(Data records)
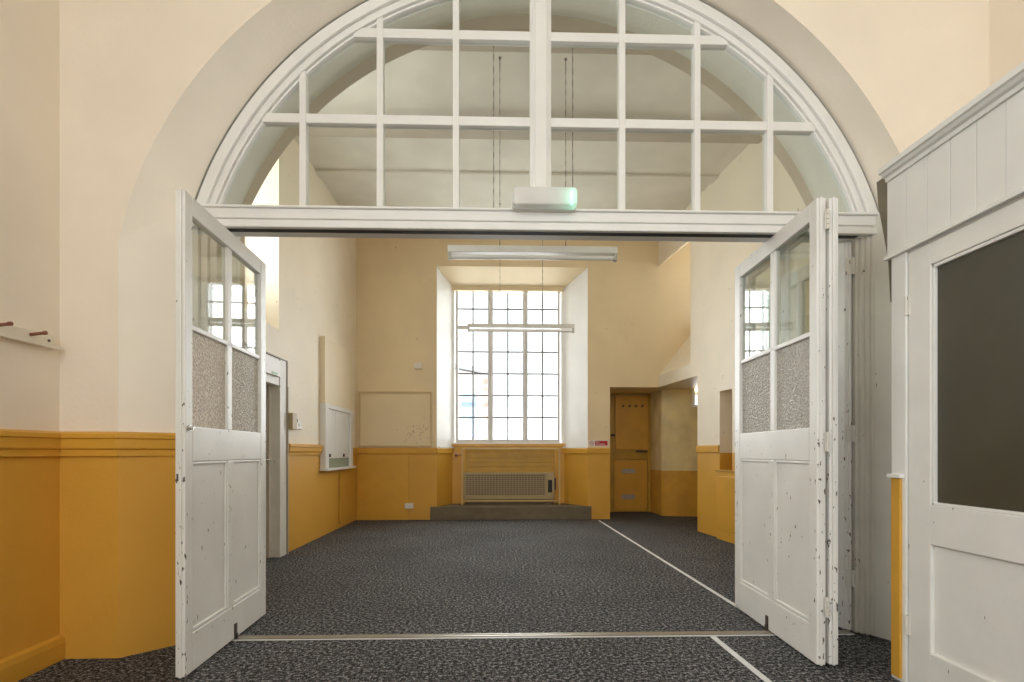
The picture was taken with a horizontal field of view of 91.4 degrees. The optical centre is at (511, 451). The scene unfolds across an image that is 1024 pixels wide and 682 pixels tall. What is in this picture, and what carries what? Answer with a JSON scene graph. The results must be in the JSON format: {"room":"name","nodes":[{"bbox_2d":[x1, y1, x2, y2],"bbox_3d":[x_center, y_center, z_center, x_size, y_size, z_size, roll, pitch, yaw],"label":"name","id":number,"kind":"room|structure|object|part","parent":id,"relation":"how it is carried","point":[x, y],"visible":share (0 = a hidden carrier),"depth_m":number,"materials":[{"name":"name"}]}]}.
{"room":"community hall","nodes":[
{"label":"community hall","id":0,"kind":"room"},
{"bbox_2d":[0,0,355,658],"bbox_3d":[-2.604,-1.275,2.633,0.450,4.750,12.000,0,0,-1],"label":"wall","id":1,"kind":"structure","parent":0,"point":[29,29],"depth_m":2.59,"materials":[{"name":"beige paint"}]},
{"bbox_2d":[0,321,59,349],"bbox_3d":[-2.323,-0.570,1.576,0.108,0.071,2.072,0,0,-1],"label":"peg rail","id":2,"kind":"object","parent":1,"relation":"attached to","point":[8,330],"visible":1,"depth_m":2.44,"materials":[{"name":"white paint"}]},
{"bbox_2d":[0,635,64,681],"bbox_3d":[-2.316,1.034,-0.150,0.032,0.131,5.620,0,0,-1],"label":"baseboard","id":3,"kind":"structure","parent":1,"relation":"attached to","point":[17,666],"depth_m":2.47,"materials":[{"name":"paint"}]},
{"bbox_2d":[0,429,174,456],"bbox_3d":[-2.051,-0.043,-0.028,0.568,0.131,5.850,0,0,-1],"label":"rail","id":4,"kind":"object","parent":1,"relation":"attached to","point":[13,442],"visible":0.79,"depth_m":2.63,"materials":[{"name":"paint"}]},
{"bbox_2d":[245,342,288,557],"bbox_3d":[-2.642,-0.050,4.783,0.506,2.300,1.300,0,0,-1],"label":"door","id":5,"kind":"structure","parent":1,"relation":"in","point":[277,389],"depth_m":5.21,"materials":[{"name":"paint"}]},
{"bbox_3d":[-2.474,-0.830,4.782,0.122,0.280,0.850,0,0,-1],"label":"head panel","id":6,"kind":"part","parent":5,"relation":"part of","materials":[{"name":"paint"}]},
{"bbox_2d":[266,355,279,376],"bbox_3d":[-2.398,-0.856,5.002,0.029,0.168,0.325,0,0,-1],"label":"exit sign","id":7,"kind":"object","parent":5,"relation":"attached to","point":[272,365],"visible":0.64,"depth_m":4.98,"materials":[{"name":"white plastic"}]},
{"bbox_3d":[-2.481,0.065,4.802,0.150,2.070,1.130,0,0,-1],"label":"frame","id":8,"kind":"part","parent":5,"relation":"part of","materials":[{"name":"paint"}]},
{"bbox_2d":[289,413,297,429],"bbox_3d":[-2.411,-0.335,5.506,0.085,0.180,0.217,0,0,-1],"label":"alarm box","id":9,"kind":"object","parent":1,"relation":"attached to","point":[293,417],"visible":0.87,"depth_m":5.42,"materials":[{"name":"beige plastic"}]},
{"bbox_2d":[298,421,301,429],"bbox_3d":[-2.441,-0.307,5.708,0.036,0.095,0.160,0,0,-1],"label":"light switch","id":10,"kind":"object","parent":1,"relation":"attached to","point":[299,422],"visible":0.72,"depth_m":5.75,"materials":[{"name":"plastic"}]},
{"bbox_2d":[289,443,323,454],"bbox_3d":[-2.443,-0.029,5.954,0.046,0.131,1.030,0,0,-1],"label":"rail","id":11,"kind":"object","parent":1,"relation":"attached to","point":[294,449],"visible":0.83,"depth_m":5.88,"materials":[{"name":"paint"}]},
{"bbox_2d":[319,336,355,470],"bbox_3d":[-2.442,-0.627,7.084,0.105,1.745,1.310,0,0,-1],"label":"hatch","id":12,"kind":"object","parent":1,"relation":"attached to","point":[336,412],"visible":1,"depth_m":6.93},
{"bbox_3d":[-2.458,-0.282,6.758,0.033,0.585,0.360,0,0,-1],"label":"sliding panel","id":13,"kind":"part","parent":12,"relation":"part of","materials":[{"name":"white wood"}]},
{"bbox_3d":[-2.457,-0.210,7.057,0.075,0.849,1.203,0,0,-1],"label":"frame","id":14,"kind":"part","parent":12,"relation":"part of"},
{"bbox_3d":[-2.442,0.230,7.084,0.105,0.030,1.310,0,0,-1],"label":"sill","id":15,"kind":"part","parent":12,"relation":"part of","materials":[{"name":"white wood"}]},
{"bbox_3d":[-2.466,0.150,7.058,0.033,0.130,0.960,0,0,-1],"label":"counter panel","id":16,"kind":"part","parent":12,"relation":"part of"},
{"bbox_3d":[-2.462,0.048,7.058,0.041,0.075,0.960,0,0,-1],"label":"rail","id":17,"kind":"part","parent":12,"relation":"part of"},
{"bbox_3d":[-2.470,-0.282,7.240,0.033,0.585,0.596,0,0,-1],"label":"sliding panel","id":18,"kind":"part","parent":12,"relation":"part of","materials":[{"name":"white wood"}]},
{"bbox_2d":[339,473,340,524],"bbox_3d":[-2.484,0.675,7.218,0.024,0.750,0.024,0,0,-1],"label":"pipe","id":19,"kind":"object","parent":1,"relation":"attached to","point":[339,473],"visible":1,"depth_m":7.21,"materials":[{"name":"paint"}]},
{"bbox_2d":[17,512,899,681],"bbox_3d":[0.417,1.160,3.212,7.800,0.120,12.800,0,0,-1],"label":"floor","id":20,"kind":"structure","parent":0,"point":[360,577],"depth_m":3.43,"materials":[{"name":"grey carpet"}]},
{"bbox_2d":[430,503,590,519],"bbox_3d":[-0.020,0.991,8.338,2.618,0.218,0.472,0,0,-1],"label":"stone step","id":21,"kind":"structure","parent":20,"relation":"on","point":[564,511],"depth_m":8.11,"materials":[{"name":"grey stone"}]},
{"bbox_2d":[455,448,559,504],"bbox_3d":[-0.072,0.408,8.356,1.760,0.947,0.052,0,0,-1],"label":"guard","id":22,"kind":"object","parent":21,"relation":"on","point":[456,454],"visible":1,"depth_m":8.34,"materials":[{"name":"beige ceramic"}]},
{"bbox_3d":[-0.829,0.408,8.339,0.026,0.947,0.026,0,0,-1],"label":"post","id":23,"kind":"part","parent":22,"relation":"part of","materials":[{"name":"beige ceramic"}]},
{"bbox_3d":[-0.017,-0.053,8.360,1.600,0.023,0.022,0,0,-1],"label":"rail","id":24,"kind":"part","parent":22,"relation":"part of","materials":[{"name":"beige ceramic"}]},
{"bbox_3d":[-0.017,0.818,8.360,1.600,0.025,0.022,0,0,-1],"label":"rail","id":25,"kind":"part","parent":22,"relation":"part of","materials":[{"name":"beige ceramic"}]},
{"bbox_3d":[0.794,0.408,8.382,0.026,0.947,0.026,0,0,-1],"label":"post","id":26,"kind":"part","parent":22,"relation":"part of","materials":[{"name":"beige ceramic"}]},
{"bbox_2d":[463,472,555,503],"bbox_3d":[-0.038,0.615,8.483,1.565,0.534,0.158,0,0,-1],"label":"heater","id":27,"kind":"object","parent":21,"relation":"on","point":[476,485],"visible":1,"depth_m":8.42,"materials":[{"name":"beige metal"}]},
{"bbox_2d":[466,474,544,494],"bbox_3d":[-0.109,0.550,8.411,1.338,0.358,0.014,0,0,-1],"label":"grille","id":28,"kind":"object","parent":27,"relation":"attached to","point":[476,484],"depth_m":8.41,"materials":[{"name":"beige metal"}]},
{"bbox_3d":[0.646,0.557,8.434,0.130,0.405,0.012,0,0,-1],"label":"control panel","id":29,"kind":"part","parent":27,"relation":"part of","materials":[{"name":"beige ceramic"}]},
{"bbox_2d":[231,630,854,640],"bbox_3d":[0.083,1.095,2.984,3.960,0.010,0.054,0,0,-1],"label":"track","id":30,"kind":"object","parent":20,"relation":"on","point":[840,632],"visible":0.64,"depth_m":2.98,"materials":[{"name":"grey metal"}]},
{"bbox_2d":[175,189,265,677],"bbox_3d":[-1.626,-0.086,2.883,0.072,2.358,0.967,0,0,-5],"label":"door leaf","id":31,"kind":"structure","parent":30,"relation":"on","point":[220,473],"depth_m":2.73,"materials":[{"name":"white wood"}]},
{"bbox_3d":[-1.567,-0.117,2.441,0.026,0.028,0.028,0,0,-5],"label":"lock knob","id":32,"kind":"part","parent":31,"relation":"part of","materials":[{"name":"silver metal"}]},
{"bbox_3d":[-1.620,0.472,2.658,0.038,0.848,0.362,0,0,-5],"label":"panel","id":33,"kind":"part","parent":31,"relation":"part of","materials":[{"name":"white wood"}]},
{"bbox_3d":[-1.638,-0.367,2.880,0.005,0.480,0.807,0,0,-5],"label":"textured pane","id":34,"kind":"part","parent":31,"relation":"part of","materials":[{"name":"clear glass"}]},
{"bbox_3d":[-1.656,0.472,3.094,0.038,0.848,0.377,0,0,-5],"label":"panel","id":35,"kind":"part","parent":31,"relation":"part of","materials":[{"name":"white wood"}]},
{"bbox_2d":[598,520,741,610],"bbox_3d":[1.506,1.099,5.631,0.030,0.003,4.781,0,0,-3],"label":"tape","id":36,"kind":"object","parent":20,"relation":"on","point":[658,557],"visible":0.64,"depth_m":4.59,"materials":[{"name":"white plastic"}]},
{"bbox_2d":[710,636,771,681],"bbox_3d":[1.223,1.099,2.455,0.034,0.003,1.044,0,0,-3],"label":"tape","id":37,"kind":"object","parent":20,"relation":"on","point":[754,670],"visible":1,"depth_m":2.63,"materials":[{"name":"white plastic"}]},
{"bbox_2d":[295,50,748,209],"bbox_3d":[0.537,-3.625,6.266,7.400,0.150,6.700,0,0,-1],"label":"ceiling","id":38,"kind":"structure","parent":0,"point":[417,82],"depth_m":5.66,"materials":[{"name":"white paint"}]},
{"bbox_2d":[493,46,493,116],"bbox_3d":[-0.139,-2.759,3.758,0.005,0.521,0.069,0,0,-1],"label":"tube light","id":39,"kind":"object","parent":38,"relation":"hanging from","point":[493,116],"depth_m":3.75,"materials":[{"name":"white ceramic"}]},
{"bbox_2d":[493,130,493,207],"bbox_3d":[-0.139,-2.107,3.758,0.005,0.573,0.069,0,0,-1],"label":"tube light","id":40,"kind":"object","parent":38,"relation":"hanging from","point":[493,130],"depth_m":3.75,"materials":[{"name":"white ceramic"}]},
{"bbox_3d":[-0.138,-2.647,3.758,0.024,1.805,0.024,0,0,-1],"label":"chain","id":41,"kind":"part","parent":40,"relation":"part of","materials":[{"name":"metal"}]},
{"bbox_2d":[315,170,718,183],"bbox_3d":[0.183,-3.535,6.427,5.700,0.030,0.160,0,0,-1],"label":"ceiling beam","id":42,"kind":"structure","parent":38,"relation":"attached to","point":[338,174],"depth_m":6.39,"materials":[{"name":"white paint"}]},
{"bbox_2d":[467,203,574,332],"bbox_3d":[0.129,-2.629,7.156,1.530,1.842,0.069,0,0,-1],"label":"tube light","id":43,"kind":"object","parent":38,"relation":"hanging from","point":[471,327],"visible":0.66,"depth_m":7.13,"materials":[{"name":"white plastic"}]},
{"bbox_3d":[0.438,-2.688,7.164,0.024,1.725,0.024,0,0,-1],"label":"chain","id":44,"kind":"part","parent":43,"relation":"part of","materials":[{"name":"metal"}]},
{"bbox_2d":[296,127,762,143],"bbox_3d":[0.209,-3.500,5.427,5.700,0.100,0.220,0,0,-1],"label":"ceiling beam","id":45,"kind":"structure","parent":38,"relation":"attached to","point":[314,132],"depth_m":5.45,"materials":[{"name":"paint"}]},
{"bbox_2d":[448,56,617,261],"bbox_3d":[0.187,-2.638,4.506,1.523,1.824,0.069,0,0,-1],"label":"tube light","id":46,"kind":"object","parent":38,"relation":"hanging from","point":[497,252],"visible":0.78,"depth_m":4.48,"materials":[{"name":"white plastic"}]},
{"bbox_3d":[0.485,-2.696,4.514,0.024,1.707,0.024,0,0,-1],"label":"chain","id":47,"kind":"part","parent":46,"relation":"part of","materials":[{"name":"metal"}]},
{"bbox_2d":[418,29,649,54],"bbox_3d":[0.240,-3.500,4.228,5.700,0.100,0.200,0,0,-1],"label":"ceiling beam","id":48,"kind":"structure","parent":38,"relation":"attached to","point":[478,48],"depth_m":4.29,"materials":[{"name":"paint"}]},
{"bbox_2d":[572,47,572,117],"bbox_3d":[0.451,-2.763,3.773,0.005,0.523,0.069,0,0,-1],"label":"tube light","id":49,"kind":"object","parent":38,"relation":"hanging from","point":[572,47],"depth_m":3.77,"materials":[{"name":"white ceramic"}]},
{"bbox_3d":[0.458,-2.647,3.773,0.024,1.805,0.024,0,0,-1],"label":"chain","id":50,"kind":"part","parent":49,"relation":"part of","materials":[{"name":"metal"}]},
{"bbox_2d":[572,132,572,186],"bbox_3d":[0.451,-2.187,3.773,0.005,0.404,0.069,0,0,-1],"label":"tube light","id":51,"kind":"object","parent":38,"relation":"hanging from","point":[572,132],"depth_m":3.77,"materials":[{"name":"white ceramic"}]},
{"bbox_2d":[60,0,988,658],"bbox_3d":[0.369,-1.300,3.106,6.300,4.800,0.750,0,0,-1],"label":"wall","id":52,"kind":"structure","parent":0,"point":[151,91],"depth_m":2.76,"materials":[{"name":"beige paint"}]},
{"bbox_2d":[196,0,877,212],"bbox_3d":[0.180,-2.139,2.994,4.075,1.537,0.116,0,0,-1],"label":"window","id":53,"kind":"structure","parent":52,"relation":"in","point":[710,29],"depth_m":2.97,"materials":[{"name":"white wood"}]},
{"bbox_2d":[192,204,891,639],"bbox_3d":[0.205,-0.161,2.889,4.240,2.522,0.395,0,0,-1],"label":"door frame","id":54,"kind":"structure","parent":52,"relation":"attached to","point":[871,304],"depth_m":2.96,"materials":[{"name":"wood"}]},
{"bbox_2d":[512,187,576,212],"bbox_3d":[0.187,-1.455,2.883,0.372,0.106,0.095,0,0,-1],"label":"emergency light","id":55,"kind":"object","parent":52,"relation":"attached to","point":[524,199],"visible":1,"depth_m":2.84,"materials":[{"name":"white plastic"}]},
{"bbox_2d":[735,197,829,665],"bbox_3d":[1.587,-0.103,3.032,0.072,2.393,1.007,0,0,1],"label":"door leaf","id":56,"kind":"structure","parent":52,"relation":"in","point":[780,468],"depth_m":2.90,"materials":[{"name":"white wood"}]},
{"bbox_3d":[1.592,0.472,3.252,0.038,0.848,0.403,0,0,1],"label":"panel","id":57,"kind":"part","parent":56,"relation":"part of","materials":[{"name":"white wood"}]},
{"bbox_3d":[1.588,-0.367,3.037,0.005,0.480,0.833,0,0,1],"label":"textured pane","id":58,"kind":"part","parent":56,"relation":"part of","materials":[{"name":"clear glass"}]},
{"bbox_3d":[1.584,0.472,2.802,0.038,0.848,0.362,0,0,1],"label":"panel","id":59,"kind":"part","parent":56,"relation":"part of","materials":[{"name":"white wood"}]},
{"bbox_2d":[746,197,837,665],"bbox_3d":[1.654,-0.106,3.041,0.046,2.388,0.993,0,0,1],"label":"door leaf","id":60,"kind":"structure","parent":52,"relation":"in","point":[831,235],"depth_m":2.56,"materials":[{"name":"white wood"}]},
{"bbox_3d":[1.654,-0.367,3.039,0.005,0.480,0.833,0,0,1],"label":"textured pane","id":61,"kind":"part","parent":60,"relation":"part of","materials":[{"name":"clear glass"}]},
{"bbox_2d":[760,241,854,629],"bbox_3d":[2.039,-0.099,3.525,0.052,2.373,0.982,0,0,-3],"label":"door leaf","id":62,"kind":"structure","parent":52,"relation":"in","point":[846,263],"depth_m":3.08,"materials":[{"name":"white wood"}]},
{"bbox_2d":[356,238,696,519],"bbox_3d":[0.481,-1.275,8.415,7.200,4.750,0.500,0,0,-1],"label":"wall","id":63,"kind":"structure","parent":0,"point":[630,315],"depth_m":8.19,"materials":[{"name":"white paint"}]},
{"bbox_2d":[357,455,408,519],"bbox_3d":[-2.086,0.574,8.091,0.830,1.052,0.016,0,0,-1],"label":"board","id":64,"kind":"object","parent":63,"relation":"attached to","point":[382,480],"visible":1,"depth_m":8.08,"materials":[{"name":"paint"}]},
{"bbox_2d":[358,391,431,446],"bbox_3d":[-1.888,-0.532,8.087,1.175,0.895,0.034,0,0,-1],"label":"board","id":65,"kind":"object","parent":63,"relation":"attached to","point":[385,418],"visible":1,"depth_m":8.09,"materials":[{"name":"beige paint"}]},
{"bbox_2d":[353,448,452,453],"bbox_3d":[-1.762,-0.018,8.125,1.708,0.100,0.409,0,0,-18],"label":"rail","id":66,"kind":"object","parent":63,"relation":"attached to","point":[355,450],"visible":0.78,"depth_m":8.09,"materials":[{"name":"paint"}]},
{"bbox_2d":[405,503,413,508],"bbox_3d":[-1.666,0.872,8.093,0.140,0.087,0.032,0,0,-1],"label":"wall socket","id":67,"kind":"object","parent":63,"relation":"attached to","point":[407,505],"visible":1,"depth_m":8.08,"materials":[{"name":"white plastic"}]},
{"bbox_2d":[414,363,421,368],"bbox_3d":[-1.521,-1.395,8.094,0.130,0.100,0.039,0,0,-1],"label":"sensor","id":68,"kind":"object","parent":63,"relation":"attached to","point":[416,365],"visible":1,"depth_m":8.08,"materials":[{"name":"white paint"}]},
{"bbox_2d":[452,286,562,443],"bbox_3d":[-0.074,-1.542,8.639,1.900,2.815,0.165,0,0,-1],"label":"window","id":69,"kind":"structure","parent":63,"relation":"in","point":[490,290],"depth_m":8.60,"materials":[{"name":"grey paint"}]},
{"bbox_3d":[-0.075,-0.149,8.646,1.900,0.029,0.150,0,0,-1],"label":"sill","id":70,"kind":"part","parent":69,"relation":"part of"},
{"bbox_2d":[452,444,565,503],"bbox_3d":[-0.074,0.481,8.629,2.000,1.238,0.145,0,0,-1],"label":"apron","id":71,"kind":"object","parent":63,"relation":"attached to","point":[474,460],"visible":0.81,"depth_m":8.57,"materials":[{"name":"paint"}]},
{"bbox_3d":[-0.033,0.177,8.574,1.520,0.445,0.008,0,0,-1],"label":"slat panel","id":72,"kind":"part","parent":71,"relation":"part of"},
{"bbox_2d":[563,448,609,453],"bbox_3d":[1.196,-0.018,8.300,0.846,0.100,0.216,0,0,29],"label":"rail","id":73,"kind":"object","parent":63,"relation":"attached to","point":[565,450],"visible":1,"depth_m":8.18,"materials":[{"name":"paint"}]},
{"bbox_2d":[589,440,607,445],"bbox_3d":[1.413,-0.144,8.184,0.320,0.092,0.010,0,0,-1],"label":"sign","id":74,"kind":"object","parent":63,"relation":"attached to","point":[591,442],"visible":1,"depth_m":8.18,"materials":[{"name":"red plastic"}]},
{"bbox_3d":[1.463,-0.144,8.184,0.206,0.078,0.003,0,0,-1],"label":"red panel","id":75,"kind":"part","parent":74,"relation":"part of","materials":[{"name":"red plastic"}]},
{"bbox_2d":[691,389,696,406],"bbox_3d":[3.230,-0.912,8.497,0.340,0.305,0.100,0,0,-1],"label":"window","id":76,"kind":"structure","parent":63,"relation":"in","point":[692,390],"depth_m":8.48,"materials":[{"name":"white glass"}]},
{"bbox_2d":[610,390,696,516],"bbox_3d":[2.615,-0.075,8.096,2.250,2.350,2.650,0,0,-1],"label":"wall","id":77,"kind":"structure","parent":0,"point":[673,418],"depth_m":8.57,"materials":[{"name":"paint"}]},
{"bbox_2d":[610,394,650,511],"bbox_3d":[2.178,0.017,9.148,0.770,2.166,0.103,0,0,-1],"label":"door","id":78,"kind":"structure","parent":77,"relation":"in","point":[630,416],"depth_m":9.15,"materials":[{"name":"paint"}]},
{"bbox_3d":[2.131,0.818,9.146,0.243,0.088,0.007,0,0,-1],"label":"vent plate","id":79,"kind":"part","parent":78,"relation":"part of","materials":[{"name":"metal"}]},
{"bbox_3d":[2.131,0.348,9.146,0.243,0.080,0.007,0,0,-1],"label":"vent plate","id":80,"kind":"part","parent":78,"relation":"part of","materials":[{"name":"metal"}]},
{"bbox_2d":[659,140,809,536],"bbox_3d":[3.081,-1.275,5.860,0.700,4.750,4.850,0,0,-8],"label":"wall","id":81,"kind":"structure","parent":0,"point":[705,361],"depth_m":6.41,"materials":[{"name":"beige paint"}]},
{"bbox_2d":[696,445,719,452],"bbox_3d":[2.604,-0.038,6.670,0.026,0.100,0.565,0,0,-8],"label":"rail","id":82,"kind":"object","parent":81,"relation":"attached to","point":[705,448],"visible":1,"depth_m":6.62,"materials":[{"name":"paint"}]},
{"bbox_2d":[715,470,734,543],"bbox_3d":[2.675,0.662,6.077,0.105,0.875,0.610,0,0,-8],"label":"dado","id":83,"kind":"object","parent":81,"relation":"attached to","point":[725,478],"visible":0.6,"depth_m":6.13,"materials":[{"name":"paint"}]},
{"bbox_2d":[877,61,1023,681],"bbox_3d":[2.205,-0.146,1.188,0.730,2.493,2.760,0,0,-1],"label":"wall","id":84,"kind":"structure","parent":0,"point":[969,167],"depth_m":2.25,"materials":[{"name":"paint"}]},
{"bbox_3d":[2.205,-1.361,1.168,0.730,0.063,2.620,0,0,-1],"label":"cornice","id":85,"kind":"part","parent":84,"relation":"part of","materials":[{"name":"white wood"}]},
{"bbox_3d":[1.881,-0.956,1.162,0.018,0.021,2.625,0,0,-1],"label":"trim","id":86,"kind":"part","parent":84,"relation":"part of","materials":[{"name":"white wood"}]},
{"bbox_2d":[904,198,1023,681],"bbox_3d":[1.893,0.077,1.938,0.059,2.026,0.873,0,0,-1],"label":"door","id":87,"kind":"structure","parent":84,"relation":"in","point":[964,304],"depth_m":2.08,"materials":[{"name":"paint"}]},
{"bbox_3d":[1.904,0.657,1.938,0.016,0.485,0.596,0,0,-1],"label":"panel","id":88,"kind":"part","parent":87,"relation":"part of","materials":[{"name":"white wood"}]},
{"bbox_3d":[1.901,-0.299,1.938,0.006,1.062,0.576,0,0,-1],"label":"obscure pane","id":89,"kind":"part","parent":87,"relation":"part of","materials":[{"name":"grey glass"}]},
{"bbox_2d":[989,0,1023,86],"bbox_3d":[2.891,-1.275,-0.210,0.300,4.750,6.030,0,0,-1],"label":"wall","id":90,"kind":"structure","parent":0,"point":[1006,17],"depth_m":2.71,"materials":[{"name":"beige paint"}]},
{"label":"outside","id":91,"kind":"structure","parent":0,"visible":0},
{"bbox_3d":[-1.295,2.250,49.808,120.000,0.300,80.350,0,0,-1],"label":"ground","id":92,"kind":"structure","parent":91,"visible":0},
{"bbox_2d":[455,363,487,441],"bbox_3d":[-5.374,-1.450,26.819,8.650,7.100,6.300,0,0,-1],"label":"neighbouring building","id":93,"kind":"structure","parent":92,"relation":"on","point":[464,381],"depth_m":23.94,"materials":[{"name":"stone"}]}
]}

| About this exercise |
Count the lines of the data that include the string "grey", and give only that number.

| Solution below |
5